Problem to work on – Look through the entries for the string "masuk" and copy every line where it shows up.

===== Dataset records =====

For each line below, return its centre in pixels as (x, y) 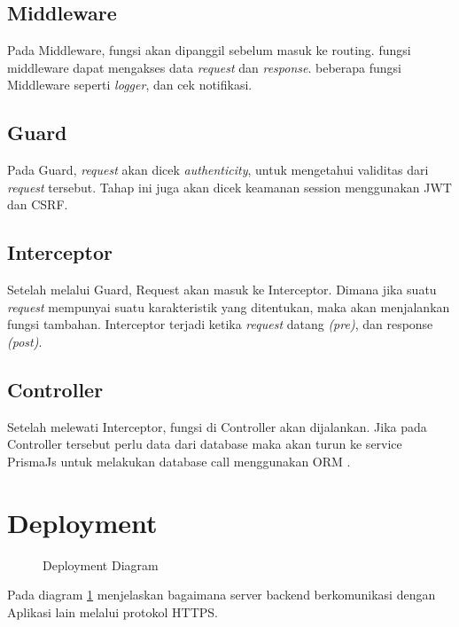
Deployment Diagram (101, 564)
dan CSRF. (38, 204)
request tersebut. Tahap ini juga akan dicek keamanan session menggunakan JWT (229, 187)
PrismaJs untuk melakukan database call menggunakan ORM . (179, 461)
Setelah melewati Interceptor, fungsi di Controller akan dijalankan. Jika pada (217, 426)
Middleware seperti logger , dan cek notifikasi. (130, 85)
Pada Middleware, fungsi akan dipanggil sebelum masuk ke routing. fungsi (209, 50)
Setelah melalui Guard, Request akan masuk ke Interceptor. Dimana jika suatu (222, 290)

=====
===== Dataset records =====

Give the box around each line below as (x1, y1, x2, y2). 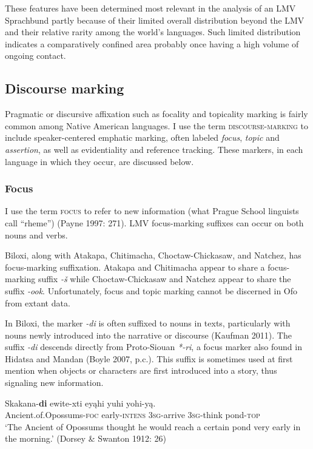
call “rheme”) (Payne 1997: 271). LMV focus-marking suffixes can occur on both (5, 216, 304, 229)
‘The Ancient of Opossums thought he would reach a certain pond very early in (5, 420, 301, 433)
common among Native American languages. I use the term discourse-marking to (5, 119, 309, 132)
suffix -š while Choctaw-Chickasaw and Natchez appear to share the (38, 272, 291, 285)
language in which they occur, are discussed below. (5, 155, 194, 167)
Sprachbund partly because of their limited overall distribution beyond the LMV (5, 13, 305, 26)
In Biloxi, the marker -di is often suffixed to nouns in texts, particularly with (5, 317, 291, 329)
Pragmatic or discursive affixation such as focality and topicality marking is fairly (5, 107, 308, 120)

=====

Result of the task –
Pada Middleware, fungsi akan dipanggil sebelum masuk ke routing. fungsi (209, 50)
Setelah melalui Guard, Request akan masuk ke Interceptor. Dimana jika suatu (222, 290)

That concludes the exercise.